Doc ref: 11294/84 • ECHR ID: 001-375

Document date: October 7, 1987

Cited paragraphs only



                      AS TO THE ADMISSIBILITY OF

                      Application No. 11294/84

                      by E.B.

                      against the Netherlands

        The European Commission of Human Rights sitting in private

on 7 October 1987 the following members being present:

              MM. C.A. NØRGAARD, President

                  S. TRECHSEL

                  F. ERMACORA

                  M.A. TRIANTAFYLLIDES

                  E. BUSUTTIL

                  A.S. GÖZÜBÜYÜK

                  A. WEITZEL

                  H.G. SCHERMERS

                  H. DANELIUS

                  G. BATLINER

                  H. VANDENBERGHE

             Mrs.  G.H. THUNE

             Sir  Basil HALL

             Mr.  F. MARTINEZ

             Mrs.  J. LIDDY

             Mr.  H.C. KRÜGER Secretary to the Commission

        Having regard to Article 25 of the Convention for the

Protection of Human Rights and Fundamental Freedoms;

        Having regard to the application introduced on

5 November 1984 by E.B. against the Netherlands and

registered on 10 December 1984 under file N° 11294/84;

        Having regard to the report provided for in Rule 40 of

the Rules of Procedure of the Commission;

        Having regard to the decision of the Commission of 18 July 1986

to communicate the application to the respondent Government;

        Having regard to the written observations of the Government;

        Having deliberated;

        Decides as follows:

&_THE FACTS&S

        The facts of the case as they have been submitted by the

applicant may be summarised as follows:

        The applicant is a Dutch citizen born in 1964 and at present

residing at V., the Netherlands.  In the proceedings before the

Commission she is represented by Mr.  L. Vellerman, a lawyer practising

at Amsterdam.

        It appears that the applicant, who at the relevant time was

employed with a cleaning company, received sickness benefits on the

basis of the Health Insurance Act 1913 (Ziektewet) from

12 October 1982 until 6 June 1983.

        On 6 June 1983, the Occupational Association for Retail,

Craftsmen and Housewives (Bedrijfsvereniging von Detailhandel,

Ambachten en Huisvrouwen) of Utrecht decided that the applicant was

no longer entitled to sickness benefits since she could no longer be

considered unfit for work.

        The applicant, on 30 June 1983, appealed against this decision

to the Appeals Board (Raad van Beroep) of Amsterdam since she

considered that she was still prevented from working because of

illness.

        On 16 December 1983, the President of the Appeals Board

declared the applicant's appeal ill-founded in accordance with the

advice of two permanent medical experts consulted by him in accordance

with Section 135 of the Appeals Act (Beroepswet).

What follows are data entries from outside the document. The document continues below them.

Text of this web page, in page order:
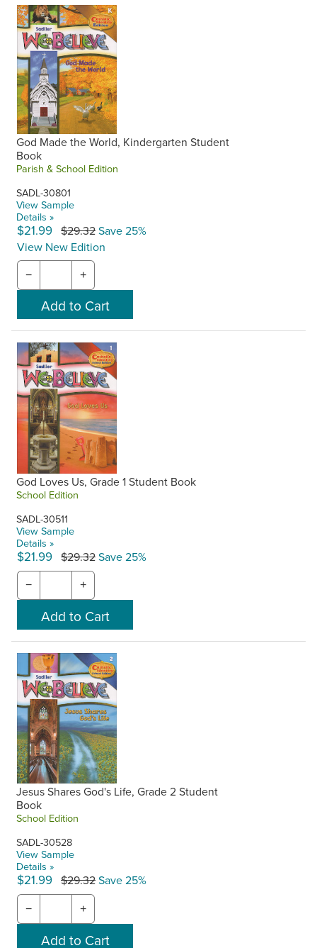
Scope and Sequence
Kindergarten
Grade 1,Grade 2,
6,Grade 7,Grade 8
God Made the World, Kindergarten Student
Book
Parish & School Edition
SADL-30801
View Sample
Details »
$21.99 $29.32Save 25%
View New Edition
− +
God Loves Us, Grade 1 Student Book
School Edition
SADL-30511
View Sample
Details »
$21.99 $29.32Save 25%
− +
Jesus Shares God's Life, Grade 2 Student
Book
School Edition
SADL-30528
View Sample
Details »
$21.99 $29.32Save 25%
− +
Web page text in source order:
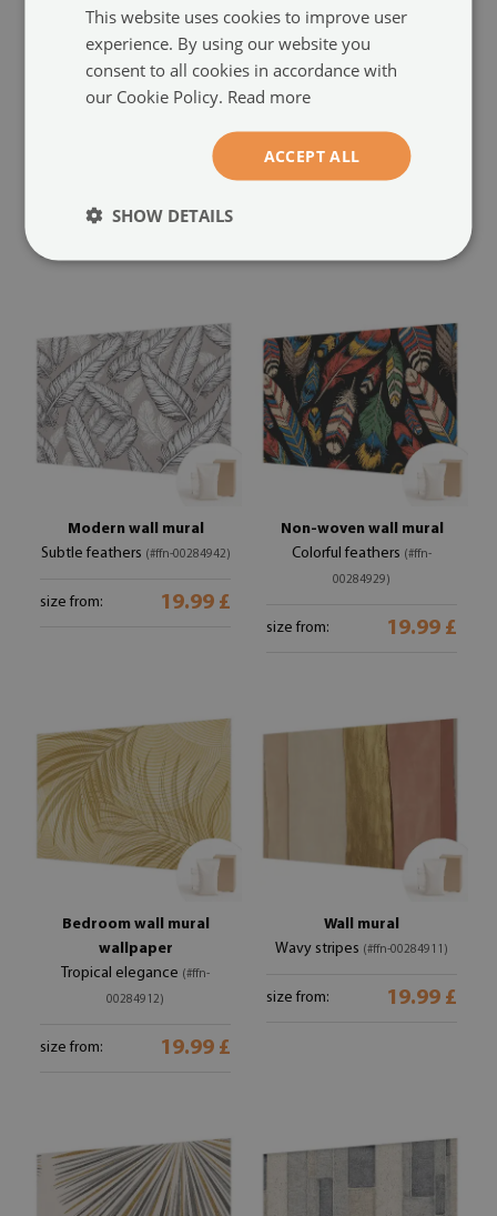
Modern wall mural for
bedroom
Colorful chaos(#ffn-00284943)
Modern wall mural
Subtle feathers (#ffn-00284942)
size from: 19.99 £
Non-woven wall mural
Colorful feathers (#ffn-
00284929)
size from: 19.99 £
Bedroom wall mural
wallpaper
Tropical elegance (#ffn-
00284912)
size from: 19.99 £
Wall mural
Wavy stripes (#ffn-00284911)
size from: 19.99 £
This website uses cookies to improve user
experience. By using our website you
consent to all cookies in accordance with
our Cookie Policy. Read more
ACCEPT ALL
SHOW DETAILS
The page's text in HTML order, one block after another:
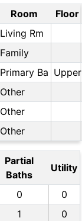
Room
Floor
Living Rm
Family
Primary Ba Upper
Other
Other
Other
Partial
Baths
Utility
0
0
1
0
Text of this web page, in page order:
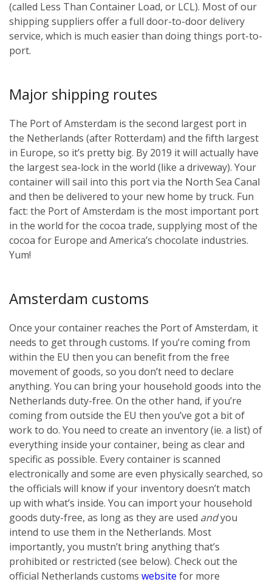
(called Less Than Container Load, or LCL). Most of our
shipping suppliers offer a full door-to-door delivery
service, which is much easier than doing things port-to-
port.
Major shipping routes
The Port of Amsterdam is the second largest port in
the Netherlands (after Rotterdam) and the fifth largest
in Europe, so it’s pretty big. By 2019 it will actually have
the largest sea-lock in the world (like a driveway). Your
container will sail into this port via the North Sea Canal
and then be delivered to your new home by truck. Fun
fact: the Port of Amsterdam is the most important port
in the world for the cocoa trade, supplying most of the
cocoa for Europe and America’s chocolate industries.
Yum!
Amsterdam customs
Once your container reaches the Port of Amsterdam, it
needs to get through customs. If you’re coming from
within the EU then you can benefit from the free
movement of goods, so you don’t need to declare
anything. You can bring your household goods into the
Netherlands duty-free. On the other hand, if you’re
coming from outside the EU then you’ve got a bit of
work to do. You need to create an inventory (ie. a list) of
everything inside your container, being as clear and
specific as possible. Every container is scanned
electronically and some are even physically searched, so
the officials will know if your inventory doesn’t match
up with what’s inside. You can import your household
goods duty-free, as long as they are used andyou
intend to use them in the Netherlands. Most
importantly, you mustn’t bring anything that’s
prohibited or restricted (see below). Check out the
official Netherlands customs website for more
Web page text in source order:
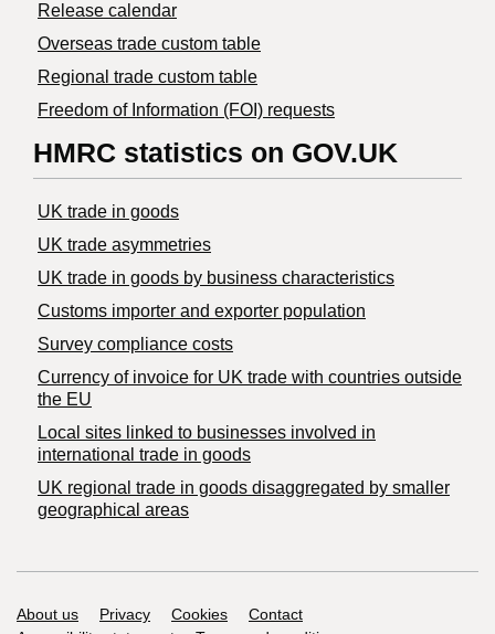
Release calendar
Overseas trade custom table
Regional trade custom table
Freedom of Information (FOI) requests
HMRC statistics on GOV.UK
UK trade in goods
UK trade asymmetries
​UK trade in goods by business characteristics
Customs importer and exporter population
Survey compliance costs
Currency of invoice for UK trade with countries outside
the EU
Local sites linked to businesses involved in
international trade in goods
UK regional trade in goods disaggregated by smaller
geographical areas
Support links
About us Privacy Cookies
Contact
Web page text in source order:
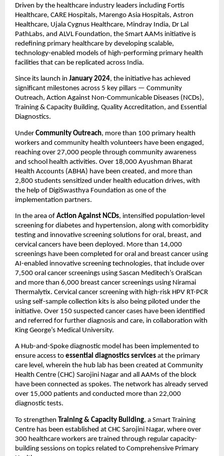
Driven by the healthcare industry leaders including Fortis
Healthcare, CARE Hospitals, Marengo Asia Hospitals, Astron
Healthcare, Ujala Cygnus Healthcare, Mindray India, Dr Lal
PathLabs, and ALVL Foundation, the Smart AAMs initiative is
redefining primary healthcare by developing scalable,
technology-enabled models of high-performing primary health
facilities that can be replicated across India.
Since its launch in January 2024, the initiative has achieved
significant milestones across 5 key pillars — Community
Outreach, Action Against Non-Communicable Diseases (NCDs),
Training & Capacity Building, Quality Accreditation, and Essential
Diagnostics.
Under Community Outreach, more than 100 primary health
workers and community health volunteers have been engaged,
reaching over 27,000 people through community awareness
and school health activities. Over 18,000 Ayushman Bharat
Health Accounts (ABHA) have been created, and more than
2,800 students sensitized under health education drives, with
the help of DigiSwasthya Foundation as one of the
implementation partners.
In the area of Action Against NCDs, intensified population-level
screening for diabetes and hypertension, along with comorbidity
testing and innovative screening solutions for oral, breast, and
cervical cancers have been deployed. More than 14,000
screenings have been completed for oral and breast cancer using
AI-enabled innovative screening technologies, that include over
7,500 oral cancer screenings using Sascan Meditech’s OralScan
and more than 6,000 breast cancer screenings using Niramai
Thermalytix. Cervical cancer screening with high-risk HPV RT-PCR
using self-sample collection kits is also being piloted under the
initiative. Over 150 suspected cancer cases have been identified
and referred for further diagnosis and care, in collaboration with
King George’s Medical University.
A Hub-and-Spoke diagnostic model has been implemented to
ensure access to essential diagnostics services at the primary
care level, wherein the hub lab has been created at Community
Health Centre (CHC) Sarojini Nagar and all AAMs of the block
have been connected as spokes. The network has already served
over 15,000 patients and conducted more than 22,000
diagnostic tests.
To strengthen Training & Capacity Building, a Smart Training
Centre has been established at CHC Sarojini Nagar, where over
300 healthcare workers are trained through regular capacity-
building sessions on topics related to Comprehensive Primary
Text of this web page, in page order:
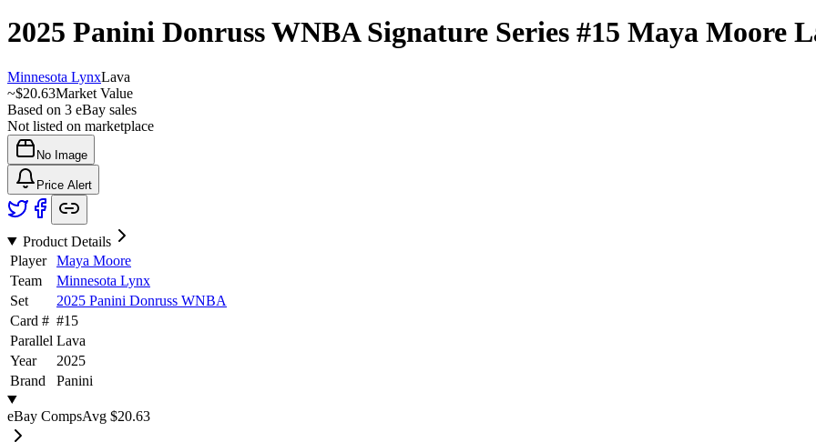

        The applicant thereupon filed an objection (verzet) against

this decision, claiming that she had been denied a fair hearing,

contrary to the requirements of Article 6 para. 1 of the Convention.

        However, on 11 April 1984, the Appeals Board declared the

applicant's objection inadmissible, since none of the grounds set out

in Section 142 para. 1 of the Appeals Act applied.

        Under this provision no appeal is possible unless:

-       the permanent medical expert had already dealt with the case

        in another capacity;

-       the permanent medical expert failed to consult both sides and

        to examine the person concerned as Article 137 of the Act

        prescribes;

-       the decision of the President does not concern the dispute;

-       the President has not followed the advice of the permanent

        medical expert.

        On 17 April 1984, the applicant appealed against this decision

to the Central Appeals Board (Centrale Raad van Beroep) at Utrecht,

but her appeal was declared inadmissible on 16 May 1984, on the sole

ground that Section 142 para. 1 of the Appeals Act provides that

decisions to declare an objection inadmissible are not subject to any

appeal.

&_COMPLAINTS&S

        The applicant complains that she did not have a fair trial

before an independent and impartial tribunal concerning her claim

under the Health Insurance Act.  She contends that the President of

the Appeals Board determined her civil rights without hearing her and

on the basis of reports submitted by the permanent medical experts of

the Appeals Board.

        She also claims that she had no further possibility of

having her civil rights determined after a hearing before an

independent and impartial tribunal.

        The applicant has invoked Article 6 para. 1 of the Convention.

&_PROCEEDINGS BEFORE THE COMMISSION&S

        The application was introduced on 5 November 1984 and

registered on 10 December 1984.

        In view of the similarity of the issues the Commission

adjourned its examination of the case pending the judgment of the

Court in the Feldbrugge case (Judgment of 29 May 1986).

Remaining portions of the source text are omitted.